START Input records

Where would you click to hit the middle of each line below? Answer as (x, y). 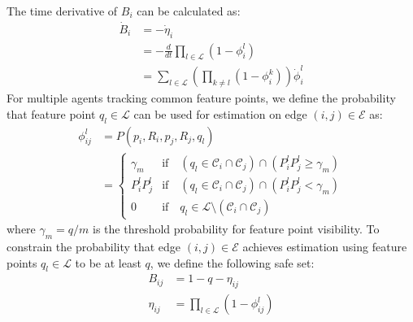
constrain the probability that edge (94, 247)
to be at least (108, 262)
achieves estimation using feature (325, 247)
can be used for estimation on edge (220, 113)
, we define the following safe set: (232, 262)
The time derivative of (62, 11)
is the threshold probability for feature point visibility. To (236, 229)
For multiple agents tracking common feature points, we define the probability (201, 98)
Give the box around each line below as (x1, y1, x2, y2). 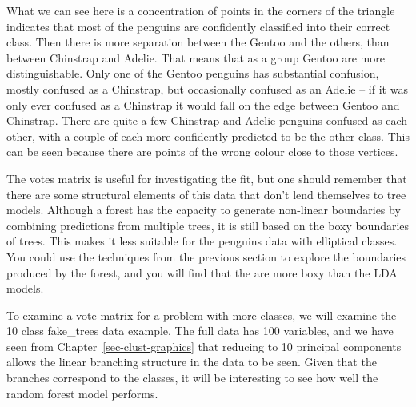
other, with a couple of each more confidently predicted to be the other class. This (6, 127, 410, 144)
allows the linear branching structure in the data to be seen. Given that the (6, 353, 377, 370)
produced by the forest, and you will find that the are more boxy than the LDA (6, 264, 398, 281)
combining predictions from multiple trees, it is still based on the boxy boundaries (6, 217, 410, 233)
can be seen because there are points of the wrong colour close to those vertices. (6, 143, 398, 160)
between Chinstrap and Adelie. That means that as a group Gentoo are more (6, 49, 385, 66)
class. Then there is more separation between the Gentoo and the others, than (6, 34, 390, 50)
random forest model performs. (6, 385, 158, 401)
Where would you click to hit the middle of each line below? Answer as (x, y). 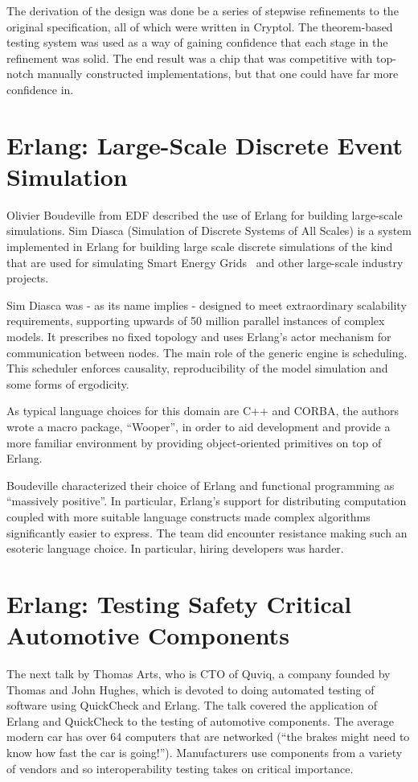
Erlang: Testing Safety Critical (179, 603)
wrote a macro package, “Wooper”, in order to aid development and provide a (199, 426)
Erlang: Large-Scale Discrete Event (205, 144)
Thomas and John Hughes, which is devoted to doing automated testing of (191, 689)
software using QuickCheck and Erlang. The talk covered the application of (192, 705)
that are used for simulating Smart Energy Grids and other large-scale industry (205, 262)
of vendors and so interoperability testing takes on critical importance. (180, 768)
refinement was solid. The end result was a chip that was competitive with (190, 58)
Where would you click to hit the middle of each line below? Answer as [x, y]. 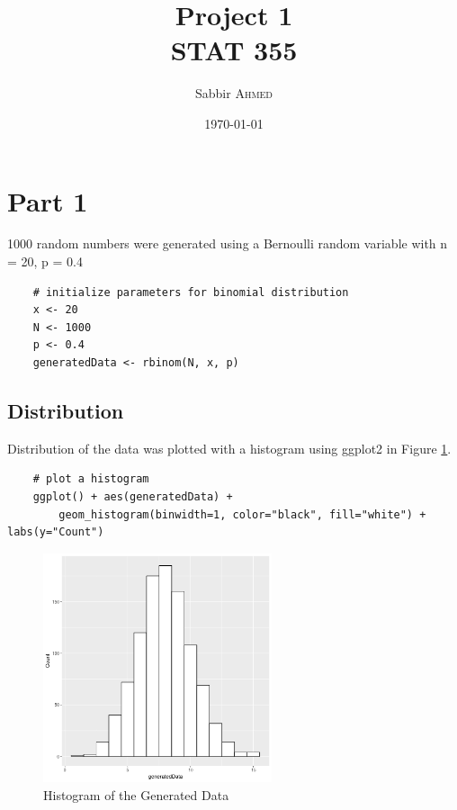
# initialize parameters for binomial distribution [191, 292]
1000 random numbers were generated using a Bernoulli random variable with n [228, 243]
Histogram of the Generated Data [136, 794]
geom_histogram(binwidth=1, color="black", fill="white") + [242, 514]
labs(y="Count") [56, 532]
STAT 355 [234, 50]
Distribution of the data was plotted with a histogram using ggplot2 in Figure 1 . [229, 448]
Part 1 [48, 200]
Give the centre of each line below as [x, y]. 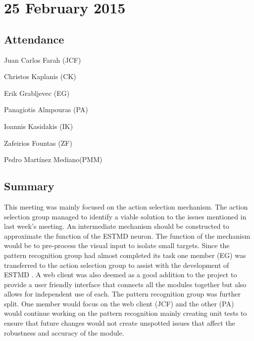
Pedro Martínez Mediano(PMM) [53, 159]
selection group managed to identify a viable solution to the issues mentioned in [125, 216]
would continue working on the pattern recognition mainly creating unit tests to [126, 313]
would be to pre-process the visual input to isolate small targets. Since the [117, 245]
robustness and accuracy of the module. [64, 332]
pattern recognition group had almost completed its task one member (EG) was [125, 255]
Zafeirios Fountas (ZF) [38, 143]
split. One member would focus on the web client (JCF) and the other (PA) [119, 303]
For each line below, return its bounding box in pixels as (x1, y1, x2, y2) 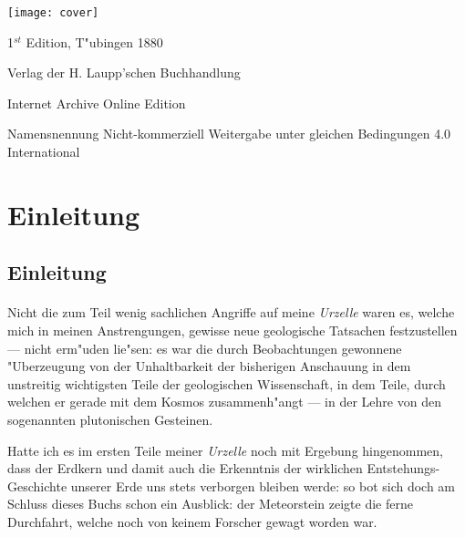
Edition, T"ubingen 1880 (26, 32, 163, 51)
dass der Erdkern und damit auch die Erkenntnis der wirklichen (7, 459, 363, 478)
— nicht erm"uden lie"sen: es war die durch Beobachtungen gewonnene (7, 338, 402, 357)
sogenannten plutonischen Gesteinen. (7, 409, 213, 429)
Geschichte (7, 476, 67, 495)
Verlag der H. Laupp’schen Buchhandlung (7, 63, 241, 82)
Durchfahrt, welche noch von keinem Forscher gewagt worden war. (7, 511, 377, 531)
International (7, 142, 80, 161)
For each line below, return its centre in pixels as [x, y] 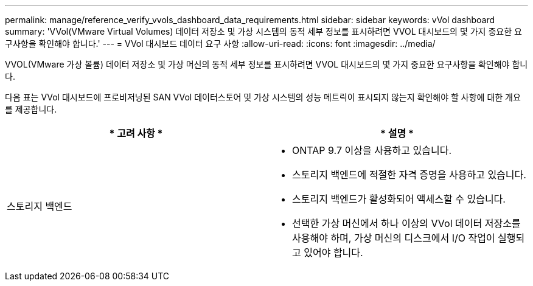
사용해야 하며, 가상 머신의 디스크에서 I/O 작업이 [394, 238]
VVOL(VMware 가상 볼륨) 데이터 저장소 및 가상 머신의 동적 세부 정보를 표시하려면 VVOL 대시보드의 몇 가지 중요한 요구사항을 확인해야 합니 [266, 64]
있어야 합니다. [333, 253]
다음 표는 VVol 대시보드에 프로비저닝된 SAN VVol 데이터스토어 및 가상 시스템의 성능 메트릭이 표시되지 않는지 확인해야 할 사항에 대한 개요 [263, 97]
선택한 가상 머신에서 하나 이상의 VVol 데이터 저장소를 [406, 223]
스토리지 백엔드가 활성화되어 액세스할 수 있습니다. [399, 199]
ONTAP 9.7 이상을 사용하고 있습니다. [372, 150]
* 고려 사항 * [136, 133]
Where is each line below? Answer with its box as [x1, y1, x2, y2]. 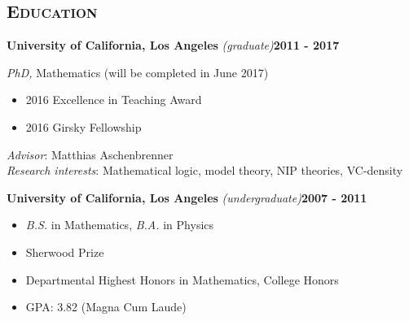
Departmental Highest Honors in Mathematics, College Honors [25, 271, 339, 288]
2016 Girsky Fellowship [25, 118, 142, 135]
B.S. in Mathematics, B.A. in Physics [25, 216, 214, 233]
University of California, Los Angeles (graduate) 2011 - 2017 [7, 37, 340, 54]
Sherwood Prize [25, 243, 104, 260]
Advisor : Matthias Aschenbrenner [7, 145, 174, 163]
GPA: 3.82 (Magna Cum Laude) [25, 298, 187, 315]
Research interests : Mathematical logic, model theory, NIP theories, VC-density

END Input records

Count the lines in the listing above that contain the string "seen", and give only the count.

§ Written answer:
2